As a concrete example, imagine we need to collect atmospheric data about some geographical area in order to make a weather forecast. The data will include the temperature, humidity and wind speed which are requested from three different independent services. Once all three asynchronous requests return, we can create a forecast and reply to the main caller. But how do we know when the last callback is fired? We need to keep some memory (mutable state) which is updated when each of the callback fires and process the data when the last one returns.
core.async easily accommodates this scenario without adding extra mutable state for coordinations inside your handlers. The state is contained in the channel.
[clojure]
(eb/on-message
"forecast.report"
(fn [coords]
(let [ch (chan 3)]
(eb/send "temperature.service" coords #(put! ch {:temperature %}))
(eb/send "humidity.service" coords #(put! ch {:humidity %}))
(eb/send "wind-speed.service" coords #(put! ch {:wind-speed %}))
(go (let [data (merge (<! ch) (<! ch) (<! ch))
forecast (create-forecast data)]
(eb/reply forecast))))))
[/clojure]
3. Fastest response
Sometimes there are multiple services at your disposal providing similar functionality and you just want the fastest one. With just a small adjustment, we can make the previous code work for this scenario as well.
[clojure]
(eb/on-message
"server.request"
(fn [msg]
(let [ch (chan 3)]
(eb/send "service-A" msg #(put! ch %))
(eb/send "service-B" msg #(put! ch %))
(eb/send "service-C" msg #(put! ch %))
(go (eb/reply (<! ch))))))
[/clojure]
We just take the first result on the channel and ignore the other results. After the go block has replied, there are no more takers on the channel. The results from the services that were too late are still put on the channel, but after the request finished, there are no more references to it and the channel with the results can be garbage-collected.

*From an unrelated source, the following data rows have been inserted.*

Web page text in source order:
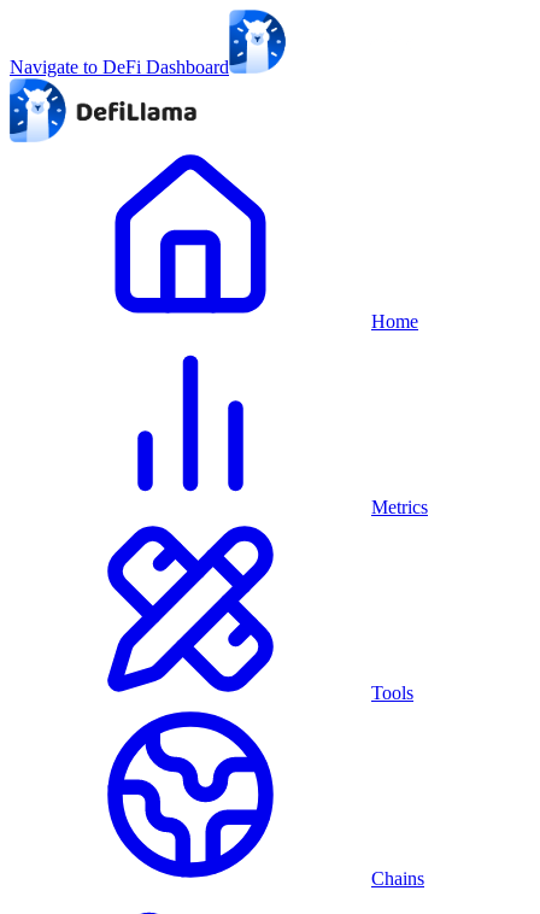
Navigate to DeFi Dashboard
Home
Metrics
Tools
Chains
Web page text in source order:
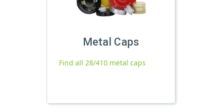
Metal Caps
Find all 28/410 metal caps
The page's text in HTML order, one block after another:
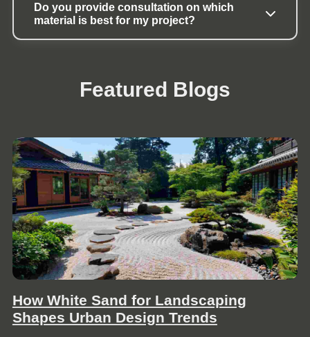
Do you provide consultation on which
material is best for my project?
Featured Blogs
How White Sand for Landscaping
Shapes Urban Design Trends
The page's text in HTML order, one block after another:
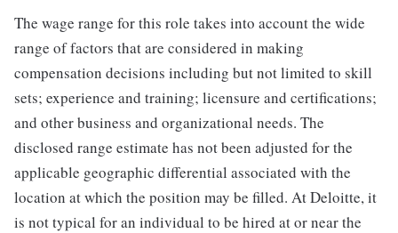
The wage range for this role takes into account the wide
range of factors that are considered in making
compensation decisions including but not limited to skill
sets; experience and training; licensure and certifications;
and other business and organizational needs. The
disclosed range estimate has not been adjusted for the
applicable geographic differential associated with the
location at which the position may be filled. At Deloitte, it
is not typical for an individual to be hired at or near the
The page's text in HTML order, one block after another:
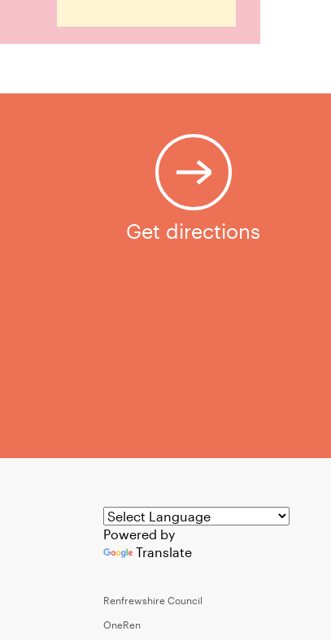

4. Handling timeouts and choice with alts!
We can create timeout channels that close themselves after a specified amount of time. Closed channels can not be written to anymore, but any messages in the buffer can still be read. After that, every read will return nil.

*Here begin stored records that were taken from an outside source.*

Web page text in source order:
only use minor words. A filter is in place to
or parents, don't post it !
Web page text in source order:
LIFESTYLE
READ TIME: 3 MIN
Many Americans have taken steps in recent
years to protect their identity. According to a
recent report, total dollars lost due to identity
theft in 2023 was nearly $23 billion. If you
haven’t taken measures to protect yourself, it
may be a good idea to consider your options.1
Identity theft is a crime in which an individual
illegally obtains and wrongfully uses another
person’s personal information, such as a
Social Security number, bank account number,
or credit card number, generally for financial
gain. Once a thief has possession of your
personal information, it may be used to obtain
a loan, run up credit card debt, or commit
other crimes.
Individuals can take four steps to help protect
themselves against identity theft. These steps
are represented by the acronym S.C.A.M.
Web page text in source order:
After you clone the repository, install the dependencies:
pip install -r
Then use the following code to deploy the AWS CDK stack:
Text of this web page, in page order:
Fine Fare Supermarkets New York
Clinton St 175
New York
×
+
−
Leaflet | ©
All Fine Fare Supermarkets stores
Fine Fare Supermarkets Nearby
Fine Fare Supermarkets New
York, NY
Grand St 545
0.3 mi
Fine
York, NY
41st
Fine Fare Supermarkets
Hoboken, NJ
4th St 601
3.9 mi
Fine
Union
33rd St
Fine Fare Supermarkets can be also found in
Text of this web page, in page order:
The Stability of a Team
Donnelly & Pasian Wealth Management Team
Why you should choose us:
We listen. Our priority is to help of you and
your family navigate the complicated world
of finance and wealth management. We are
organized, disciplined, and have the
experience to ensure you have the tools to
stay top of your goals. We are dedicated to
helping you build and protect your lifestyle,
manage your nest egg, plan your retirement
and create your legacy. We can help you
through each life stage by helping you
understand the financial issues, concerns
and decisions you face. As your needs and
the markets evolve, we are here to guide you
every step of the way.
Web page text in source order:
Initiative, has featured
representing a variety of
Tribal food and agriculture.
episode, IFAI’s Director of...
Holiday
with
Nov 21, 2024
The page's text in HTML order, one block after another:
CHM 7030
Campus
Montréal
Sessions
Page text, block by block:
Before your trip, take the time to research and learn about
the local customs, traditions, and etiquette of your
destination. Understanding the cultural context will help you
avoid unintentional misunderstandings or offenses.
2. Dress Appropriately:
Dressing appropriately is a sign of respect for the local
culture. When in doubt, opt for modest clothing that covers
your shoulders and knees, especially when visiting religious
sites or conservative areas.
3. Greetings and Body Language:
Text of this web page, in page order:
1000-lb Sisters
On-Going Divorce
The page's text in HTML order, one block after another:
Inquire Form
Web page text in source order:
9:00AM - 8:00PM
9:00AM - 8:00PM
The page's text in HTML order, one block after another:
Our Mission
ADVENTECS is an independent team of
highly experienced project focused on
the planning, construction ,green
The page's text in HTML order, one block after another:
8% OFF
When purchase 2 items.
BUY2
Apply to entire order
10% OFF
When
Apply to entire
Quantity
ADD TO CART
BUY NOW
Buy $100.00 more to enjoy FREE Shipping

One thing core.async provides that most other tools don’t is choice. From the examples:
One killer feature for channels over queues is the ability to wait on many channels at the same time (like a socket select). This is done with `alts!!` (ordinary threads) or `alts!` in go blocks.

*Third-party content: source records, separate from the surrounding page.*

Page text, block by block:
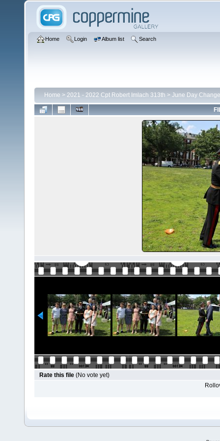
Home Login Album list Search
Home > 2021 - 2022 Cpt Robert Imlach 313th > June Day
Rate this file (No vote yet)
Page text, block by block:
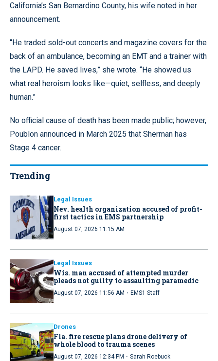
California’s San Bernardino County, his wife noted in her
announcement.
“He traded sold-out concerts and magazine covers for the
back of an ambulance, becoming an EMT and a trainer with
the LAPD. He saved lives,” she wrote. “He showed us
what real heroism looks like—quiet, selfless, and deeply
human.”
No official cause of death has been made public; however,
Poublon announced in March 2025 that Sherman has
Stage 4 cancer.
Trending
Legal Issues
Nev. health organization accused of profit-
first tactics in EMS partnership
August 07, 2026 11:15 AM
Legal Issues
Wis. man accused of attempted murder
pleads not guilty to assaulting paramedic
August 07, 2026 11:56 AM · EMS1 Staff
Drones
Fla. fire rescue plans drone delivery of
whole blood to trauma scenes
August 07, 2026 12:34 PM · Sarah Roebuck
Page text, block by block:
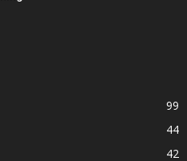
99
44
42
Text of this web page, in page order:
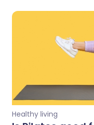
Healthy living
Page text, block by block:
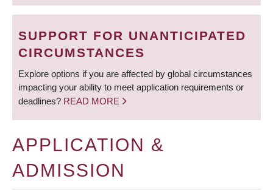
SUPPORT FOR UNANTICIPATED
CIRCUMSTANCES
Explore options if you are affected by global circumstances
impacting your ability to meet application requirements or
deadlines? READ MORE
APPLICATION &
ADMISSION
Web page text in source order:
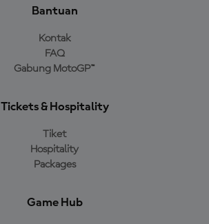
Bantuan
Kontak
FAQ
Gabung MotoGP™
Tickets & Hospitality
Tiket
Hospitality
Packages
Game Hub
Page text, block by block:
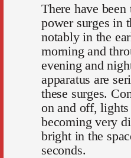
There have
power surges in
notably in the
morning and
evening and
apparatus are
these surges.
on and off,
becoming very
bright in the
seconds.
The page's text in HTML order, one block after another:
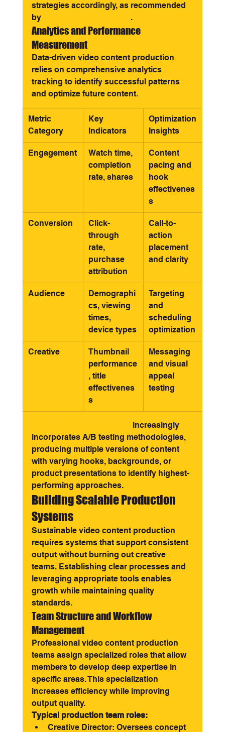
strategies accordingly, as recommended
by
.
Analytics and Performance
Measurement
Data-driven video content production
relies on comprehensive analytics
tracking to identify successful patterns
and optimize future content.
Metric
Category
Key
Indicators
Optimization
Insights
Engagement
Watch time,
completion
rate, shares
Content
pacing and
hook
effectivenes
s
Conversion
Click-
through
rate,
purchase
attribution
Call-to-
action
placement
and clarity
Audience
Demographi
cs, viewing
times,
device types
Targeting
and
scheduling
optimization
Creative
Thumbnail
performance
, title
effectivenes
s
Messaging
and visual
appeal
testing
increasingly
incorporates A/B testing methodologies,
producing multiple versions of content
with varying hooks, backgrounds, or
product presentations to identify highest-
performing approaches.
Building Scalable Production
Systems
Sustainable video content production
requires systems that support consistent
output without burning out creative
teams. Establishing clear processes and
leveraging appropriate tools enables
growth while maintaining quality
standards.
Team Structure and Workflow
Management
Professional video content production
teams assign specialized roles that allow
members to develop deep expertise in
specific areas. This specialization
increases efficiency while improving
output quality.
Typical production team roles:
Creative Director: Oversees concept
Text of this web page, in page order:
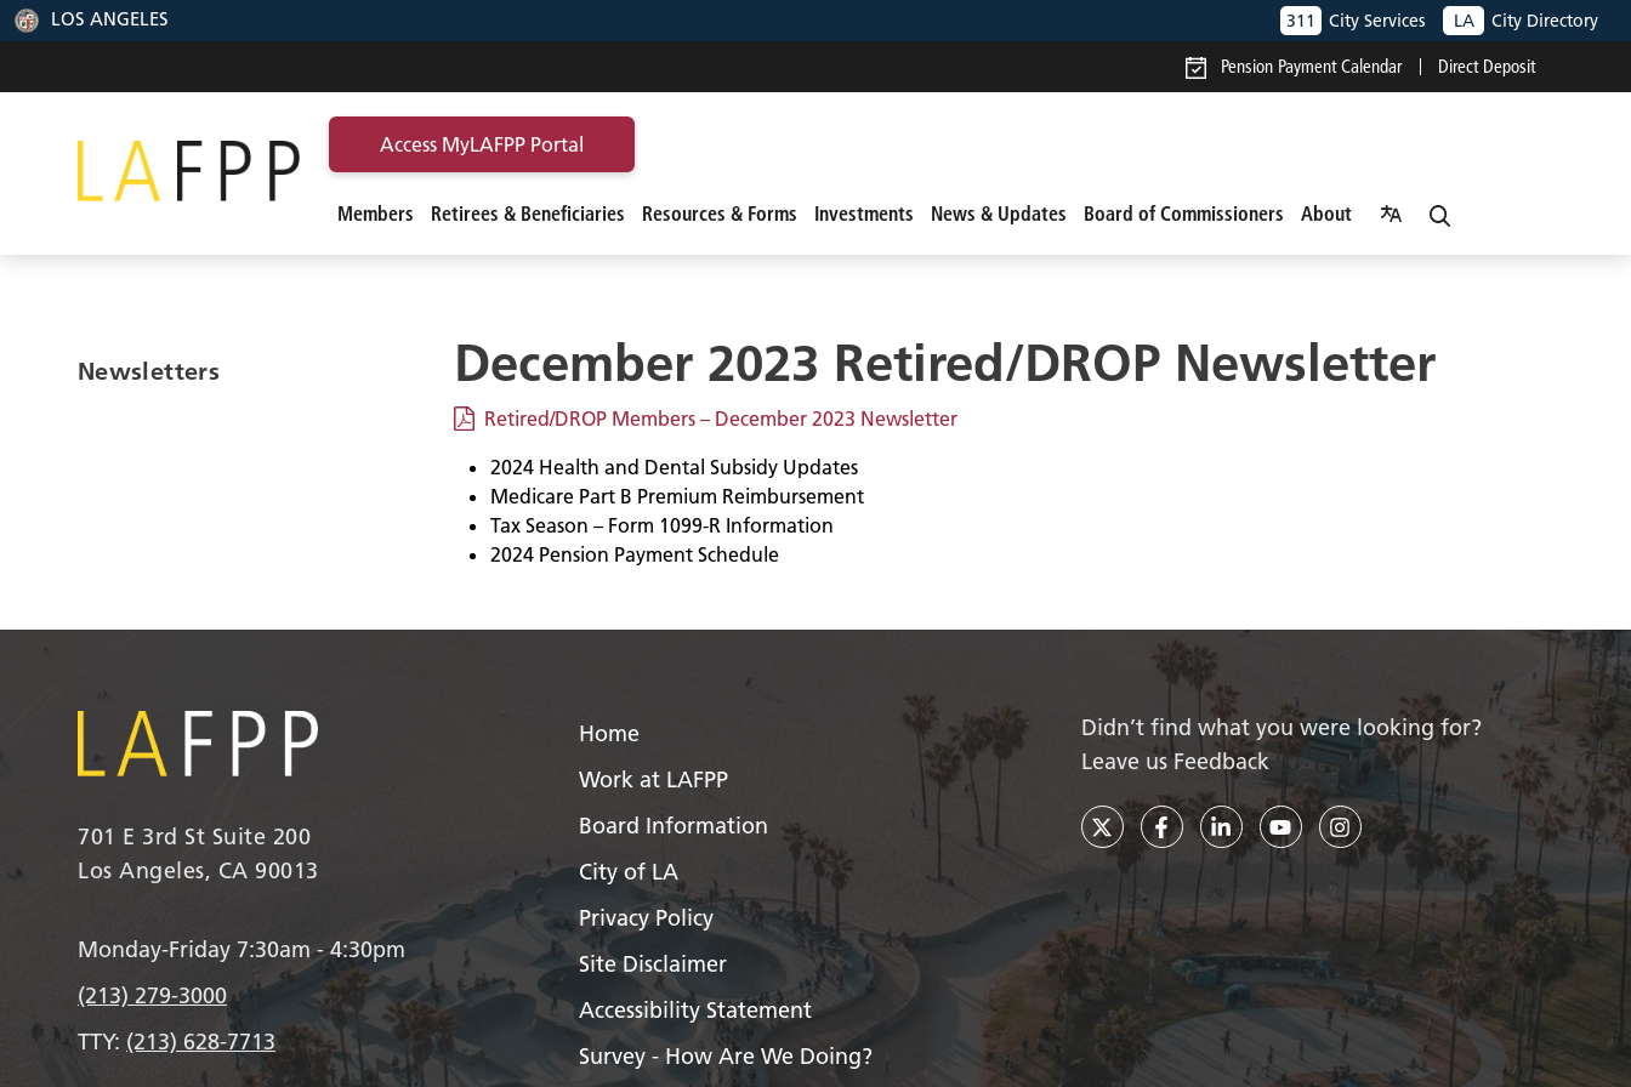
LOS ANGELES 311 City Services LA City Directory
Pension Payment Calendar Direct Deposit
Access MyLAFPP Portal
Members Retirees & Beneficiaries Resources & Forms Investments News & Updates Board of Commissioners About
Newsletters December 2023 Retired/DROP Newsletter
Retired/DROP Members – December 2023 Newsletter
2024 Health and Dental Subsidy Updates
Medicare Part B Premium Reimbursement
Tax Season – Form 1099-R Information
2024 Pension Payment Schedule
701 E 3rd St Suite 200
Los Angeles, CA 90013
Monday-Friday 7:30am - 4:30pm
(213) 279-3000
TTY: (213) 628-7713
Home
Work at LAFPP
Board Information
City of LA
Privacy Policy
Site Disclaimer
Accessibility Statement
Survey - How Are We Doing?
Didn’t find what you were looking for?
Leave us Feedback
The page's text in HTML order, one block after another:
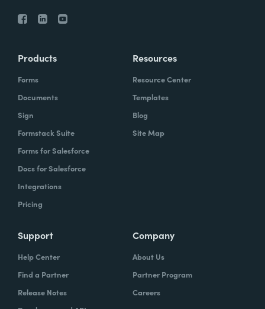
Products
Forms
Documents
Sign
Formstack Suite
Forms for Salesforce
Docs for Salesforce
Integrations
Pricing
Resources
Resource Center
Templates
Blog
Site Map
Support
Help Center
Find a Partner
Release Notes
Company
About Us
Partner Program
Careers

This, combined with timeout channels gives the ability to wait on a channel up a maximum amount of time before giving up. By adjusting example 2 a bit:
[clojure]
(eb/on-message
"forecast.report"
(fn [coords]
(let [ch (chan)
t-ch (timeout 3000)]
(eb/send "temperature.service" coords #(put! ch {:temperature %}))
(eb/send "humidity.service" coords #(put! ch {:humidity %}))
(eb/send "wind-speed.service" coords #(put! ch {:wind-speed %}))
(go-loop [n 3 data {}]
(if (pos? n)
(if-some [result (alts! [ch t-ch])]
(recur (dec n) (merge data result))
(eb/fail 408 "Request timed out"))
(eb/reply (create-forecast data)))))))
[/clojure]
This will do the same thing as before, but we will wait a total of 3s for the requests to finish, otherwise we reply with a timeout failure. Notice that we did not put the timeout parameter in the vert.x API call of eb/send. Having a first-class timeout channel allows us to coordinate these timeouts more more easily than adding timeout parameters and failure-callbacks.
Wrapping up
The above scenarios are clearly simplified to focus on the different workflows, but they should give you an idea on how to start using it in Vert.x.
Some questions that have arisen for me is whether core.async can play nicely with Vert.x, which was the original motivation for this blog post. Verticles are single-threaded by design, while core.async introduces background threads to dispatch go-blocks or state machine callbacks. Since the dispatched go-blocks carry the correct message context the functions eb/send, eb/reply, etc.. can be called from these go blocks and all goes well.
There is of course a lot more to core.async than is shown here. But that is a story for another blog.